Mobley has brought to the forefront significant legal questions about the role of AI vendors in employment discrimination. Derek Mobley, a 40-year-old African American male with anxiety and depression, filed a lawsuit against Workday, alleging that its AI recruitment tools discriminated against him and others based on race, age and disability. Mobley claims he was rejected from over 100 positions that utilized Workday’s AI-powered platform, which he argues disproportionately affected applicants with similar protected characteristics.

In a landmark ruling, the United States District Court for the Northern District of California determined that Workday could be considered an “employer” under U.S. federal employment discrimination laws due to its role as an agent performing traditional hiring functions. This decision hinges on the interpretation that AI tools, which integrate machine learning to recommend or reject candidates, can significantly influence hiring decisions traditionally made by employers. The court’s ruling underscores the potential for AI vendors to be held directly liable for discriminatory outcomes if their tools contribute to disparate impacts on protected groups.

On May 16, 2025, District Judge Rita Lin granted preliminary certification under the Age Discrimination in Employment Act (ADEA), allowing the lawsuit to proceed as a nationwide collective action. This development marks a pivotal moment in the ongoing legal proceedings, as it allows Mobley and four other plaintiffs to represent all job applicants aged 40 and older who were denied employment recommendations through Workday’s platform since September 24, 2020.

The use of AI in recruitment is widespread, with some reports indicating that over 87% of companies leverage AI tools to streamline hiring processes. These tools, including applicant tracking systems and AI-driven interviews, are designed to manage the overwhelming volume of job applications and identify qualified candidates efficiently. However, as the Mobley case highlights, there is a growing concern about the potential for AI to perpetuate biases, whether through data, algorithmic, proxy, or evaluation biases.

 The use of AI in recruitment is widespread, with some reports indicating that over 87% of companies leverage AI tools to streamline hiring processes 

For technology professionals, understanding these biases is crucial. Data bias, for example, arises when AI systems are trained on datasets that overrepresent certain groups, leading to skewed outcomes. Algorithmic bias can occur when a developer’s biases inadvertently influence AI coding. Additionally, proxy data bias and evaluation bias can further complicate AI’s role in recruitment by indirectly favoring certain demographics or cultural norms.

To mitigate the risks associated with AI in hiring, technology professionals should consider the following strategies:

1. Conduct Comprehensive Audits: Regularly evaluate AI systems for potential biases. Ensure that training data is representative and that algorithms are tested for fairness and accuracy.

2. Enhance Transparency and Human Oversight: Clearly communicate how AI tools are used in the hiring process. Maintain human oversight to ensure that AI complements rather than replaces human judgment.

3. Stay Informed on Legal Developments: Monitor ongoing legal cases and regulatory changes related to AI in employment. Understanding these developments can help organizations adapt and ensure compliance.

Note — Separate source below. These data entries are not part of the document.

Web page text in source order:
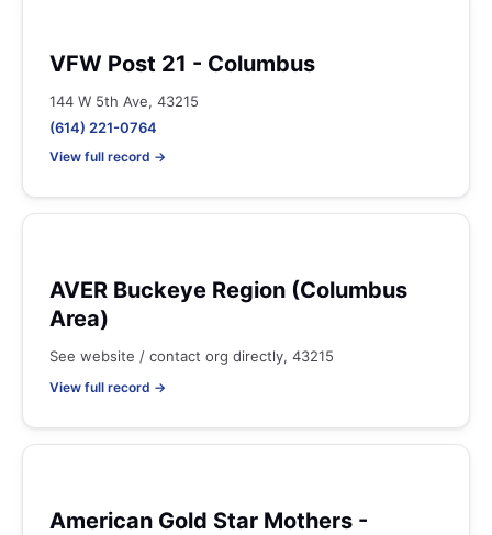
VFW Post 21 - Columbus
144 W 5th Ave, 43215
(614) 221-0764
View full record →
AVER Buckeye Region (Columbus
Area)
See website / contact org directly, 43215
View full record →
American Gold Star Mothers -
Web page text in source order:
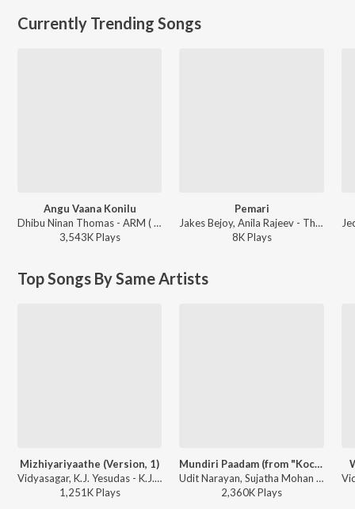
Currently Trending Songs
Angu Vaana Konilu
Dhibu Ninan Thomas - ARM ( Original Motion Picture Soundtrack )
3,543KPlays
Pemari
Jakes Bejoy, Anila Rajeev - Thudarum
8KPlays
Top Songs By Same Artists
Mizhiyariyaathe (Version, 1)
Vidyasagar, K.J. Yesudas - K.J. Yesudas (Love Songs)
1,251KPlays
Mundiri Paadam (from "Kochi Raajavu (Malayalam Film)")
Udit Narayan, Sujatha Mohan - Super Hits of Vidyasagar
2,360KPlays
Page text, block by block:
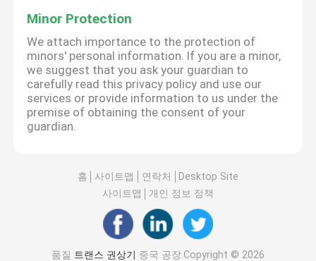
Minor Protection
We attach importance to the protection of
minors' personal information. If you are a minor,
we suggest that you ask your guardian to
carefully read this privacy policy and use our
services or provide information to us under the
premise of obtaining the consent of your
guardian.
홈 사이트맵 연락처
Desktop Site
사이트맵
개인 정보 정책
품질 트랜스 권상기 중국 공장.Copyright © 2026
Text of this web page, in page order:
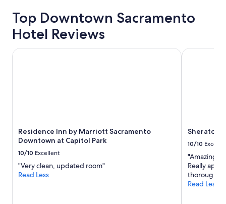
Top Downtown Sacramento
Hotel Reviews
Residence Inn by Marriott Sacramento
Downtown at Capitol Park
10/10 Excellent
"Very clean, updated room"
Read Less
Residence Inn by Marriott Sacramento Downtown at
Sheraton
10/10
"Amazing
Really
thorough!!
Read Less
Sheraton
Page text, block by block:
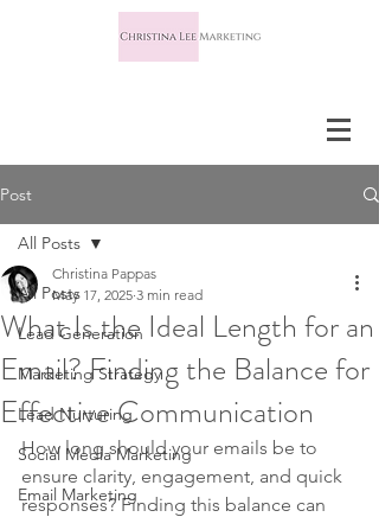
Post
All Posts
Lead Generation
Marketing Strategy
Lead Nurturing
Social Media Marketing
Email Marketing
All Posts
What Is the Ideal Length for an
Email? Finding the Balance for
Effective Communication
Christina Pappas
May 17, 2025 3 min read
How long should your emails be to
ensure clarity, engagement, and quick
responses? Finding this balance can
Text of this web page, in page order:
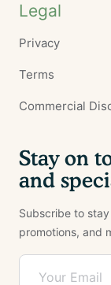
Legal
Privacy
Terms
Commercial
Stay on
and
Subscribe to
promotions, and
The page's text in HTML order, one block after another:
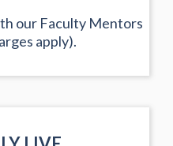
our Faculty Mentors
apply).
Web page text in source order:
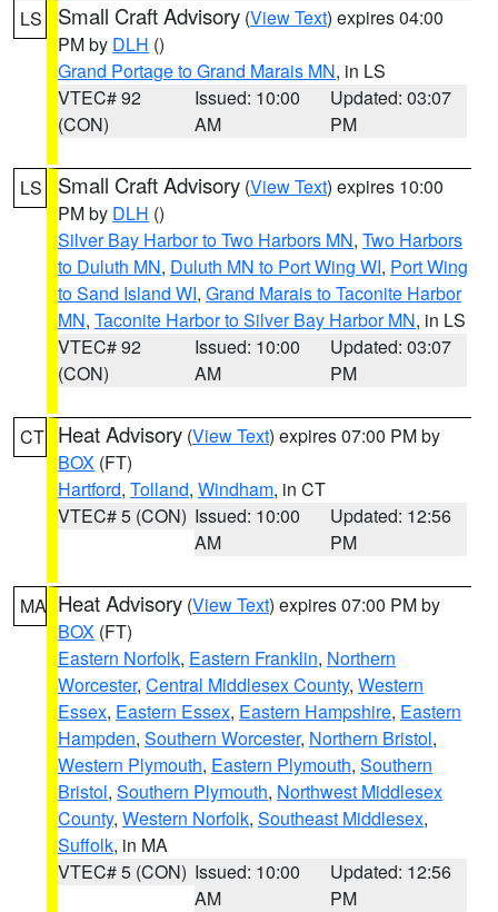
LS Small Craft Advisory (View Text) expires 04:00
PM by DLH ()
Grand Portage to Grand Marais MN, in LS
VTEC# 92
(CON)
Issued: 10:00
AM
Updated: 03:07
PM
LS Small Craft Advisory (View Text) expires 10:00
PM by DLH ()
Silver Bay Harbor to Two Harbors MN, Two Harbors
to Duluth MN, Duluth MN to Port Wing WI, Port Wing
to Sand Island WI, Grand Marais to Taconite Harbor
MN, Taconite Harbor to Silver Bay Harbor MN, in LS
VTEC# 92
(CON)
Issued: 10:00
AM
Updated: 03:07
PM
CT Heat Advisory (View Text) expires 07:00 PM by
BOX (FT)
Hartford, Tolland, Windham, in CT
VTEC# 5 (CON) Issued: 10:00
AM
Updated: 12:56
PM
MA Heat Advisory (View Text) expires 07:00 PM by
BOX (FT)
Eastern Norfolk, Eastern Franklin, Northern
Worcester, Central Middlesex County, Western
Essex, Eastern Essex, Eastern Hampshire, Eastern
Hampden, Southern Worcester, Northern Bristol,
Western Plymouth, Eastern Plymouth, Southern
Bristol, Southern Plymouth, Northwest Middlesex
County, Western Norfolk, Southeast Middlesex,
Suffolk, in MA
VTEC# 5 (CON) Issued: 10:00
AM
Updated: 12:56
PM
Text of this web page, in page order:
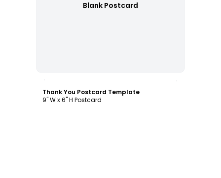
Blank Postcard
Thank You Postcard Template
9" W x 6" H Postcard
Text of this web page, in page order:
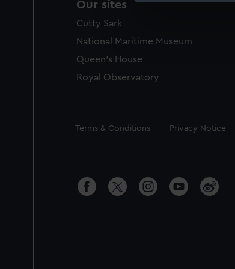
We’d like to use
improve it. We may
party sources. You
Our sites
Cutty Sark
National Maritime Museum
Queen's House
Royal Observatory
Legal
Terms & Conditions Privacy Notice
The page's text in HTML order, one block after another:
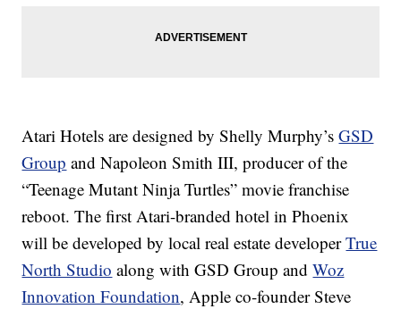
Atari Hotels are designed by Shelly Murphy’sGSD
Group and Napoleon Smith III, producer of the
“Teenage Mutant Ninja Turtles” movie franchise
reboot. The first Atari-branded hotel in Phoenix
will be developed by local real estate developerTrue
North Studio along with GSD Group andWoz
Innovation Foundation, Apple co-founder Steve

As AI continues to reshape the recruitment landscape, it is imperative for companies to navigate its use responsibly. The Mobley v. Workday case serves as a reminder of the potential legal and ethical challenges posed by AI in hiring. By implementing robust audits, enhancing transparency and maintaining human oversight, organizations can leverage AI’s benefits while safeguarding against discrimination claims and fostering a fair and inclusive hiring process.